I decided to test-drive this thing with “Murderbot”—Martha Wells’ surprise book hits that are now also a series. After hitting the magic button I had to wait 40 seconds while Google’s servers were apparently having an existential crisis, scripting and rendering this audio from scratch.
The result?
A male voice plays interviewer with super short questions, while a female voice does the explaining—always in bite-sized chunks. The back-and-forth makes it sound lively, important, even urgent. But after a while, the trick gets old.
At one point the male voice says: “I’ve read that Murderbot is an analogue for a generation raised on the Internet” with zero attribution. (It’s from some mid-tier take in what’s clearly an SEO-optimized Time.com piece.)

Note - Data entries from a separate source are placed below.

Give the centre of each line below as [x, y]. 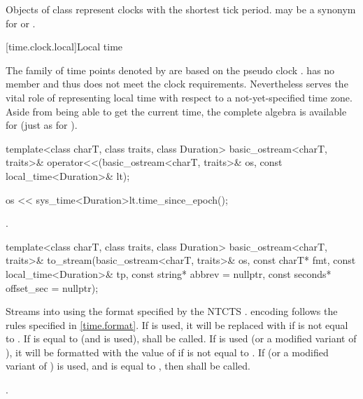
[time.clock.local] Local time [64, 47]
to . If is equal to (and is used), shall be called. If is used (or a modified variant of [181, 338]
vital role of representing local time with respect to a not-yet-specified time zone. [179, 97]
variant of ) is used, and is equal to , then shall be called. [128, 366]
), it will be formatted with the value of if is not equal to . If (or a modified [167, 352]
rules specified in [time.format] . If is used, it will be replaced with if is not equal [177, 324]
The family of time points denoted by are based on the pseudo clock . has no [170, 70]
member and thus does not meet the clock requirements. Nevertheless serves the [177, 84]
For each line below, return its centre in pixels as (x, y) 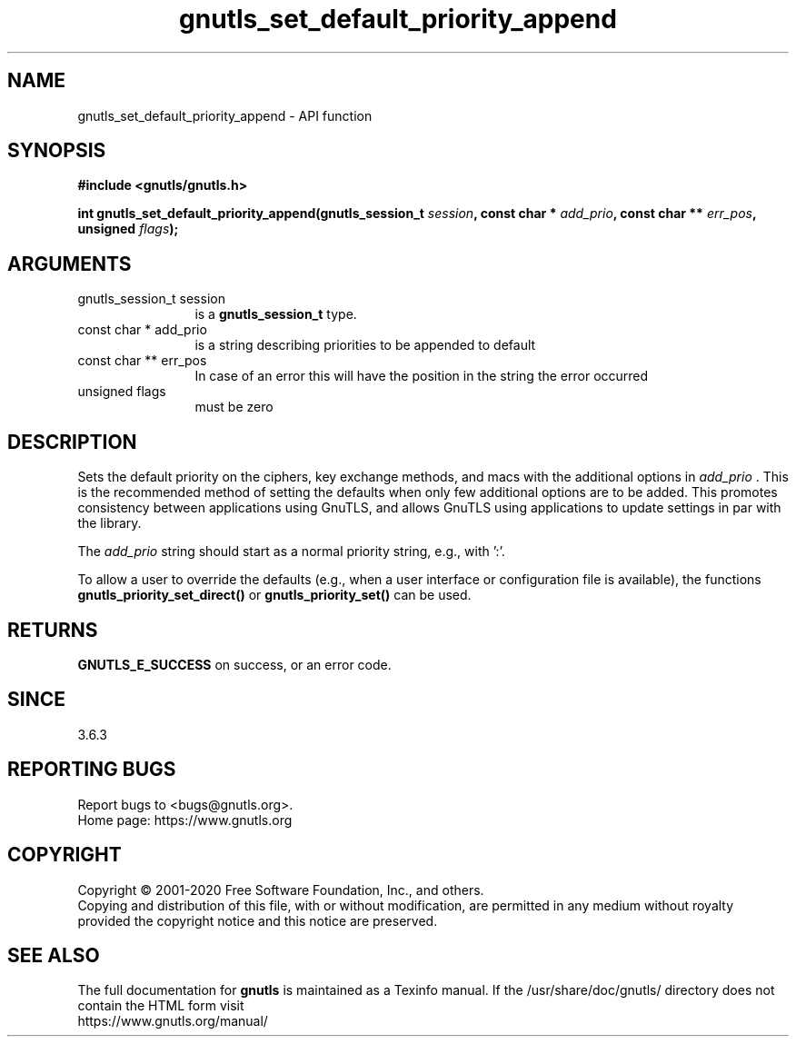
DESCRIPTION (72, 442)
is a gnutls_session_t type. (276, 314)
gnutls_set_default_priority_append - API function (225, 115)
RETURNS (53, 630)
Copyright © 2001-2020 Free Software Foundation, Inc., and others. (281, 890)
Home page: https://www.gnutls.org (185, 820)
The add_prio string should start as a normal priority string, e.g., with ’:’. (291, 552)
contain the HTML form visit (161, 1006)
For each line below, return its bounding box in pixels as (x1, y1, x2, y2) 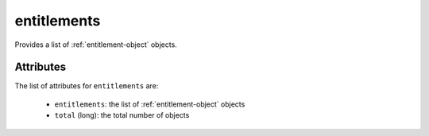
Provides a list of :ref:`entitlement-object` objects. (14, 40, 178, 49)
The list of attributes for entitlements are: (14, 81, 159, 91)
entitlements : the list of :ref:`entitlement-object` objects (54, 99, 245, 109)
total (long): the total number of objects (54, 111, 190, 120)
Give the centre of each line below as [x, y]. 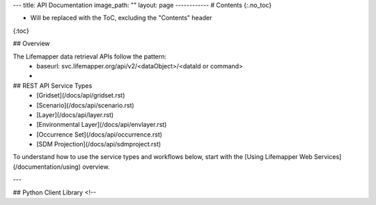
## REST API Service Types [53, 85]
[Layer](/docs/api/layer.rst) [75, 114]
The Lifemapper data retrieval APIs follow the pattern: [90, 56]
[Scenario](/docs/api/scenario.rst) [86, 105]
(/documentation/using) [47, 167]
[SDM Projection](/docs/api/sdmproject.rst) [99, 144]
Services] [328, 157]
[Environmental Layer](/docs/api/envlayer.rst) [102, 125]
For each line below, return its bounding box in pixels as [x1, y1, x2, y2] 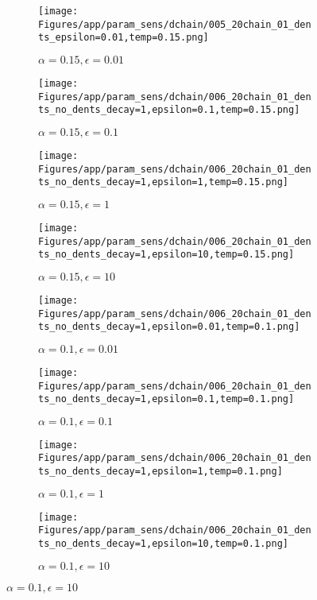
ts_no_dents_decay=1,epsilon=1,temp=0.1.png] [38, 466, 283, 478]
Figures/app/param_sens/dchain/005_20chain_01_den [38, 18, 311, 30]
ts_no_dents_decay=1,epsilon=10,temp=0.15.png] [38, 249, 295, 261]
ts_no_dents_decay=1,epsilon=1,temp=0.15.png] [38, 176, 288, 188]
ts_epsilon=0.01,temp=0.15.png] [38, 32, 209, 44]
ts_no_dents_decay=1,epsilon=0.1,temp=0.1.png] [38, 393, 295, 405]
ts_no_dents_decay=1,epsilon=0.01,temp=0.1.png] [38, 321, 300, 333]
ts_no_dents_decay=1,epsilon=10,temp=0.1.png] [38, 538, 288, 550]
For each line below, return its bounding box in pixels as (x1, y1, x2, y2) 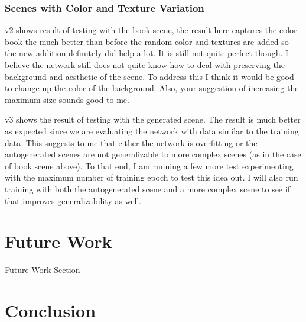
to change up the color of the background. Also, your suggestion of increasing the (5, 82, 299, 94)
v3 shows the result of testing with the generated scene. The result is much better (5, 113, 301, 125)
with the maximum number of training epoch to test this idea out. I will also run (5, 171, 298, 183)
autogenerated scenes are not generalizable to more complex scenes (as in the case (5, 148, 301, 160)
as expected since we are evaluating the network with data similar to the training (5, 124, 299, 137)
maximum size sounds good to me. (5, 93, 129, 105)
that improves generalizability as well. (5, 194, 142, 207)
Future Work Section (5, 263, 80, 276)

I swear around the 0:50 mark, one of the speakers calls the novella “All Systems Reddit” instead of “Red.” Like, did the AI just… glitch?
Oh, and they say “delve” twice. Because of course they do.
They do eventually acknowledge their sources—sort of. At the very end of this four-minute audio journey, there’s this: “To learn more, check out the listed sources below.”
We’re still mourning the death of blue underlined links, barely adjusting to AI Overviews, and now the content gets liquefied before our eyes.
If only it had stumbled across that actually good New Yorker piece on Murderbot—the one that doesn’t just name-drop Martha Wells like she’s some random indie author, but actually takes the time to explain what these books are about and why they matter.
A summary can only be as good as its sources.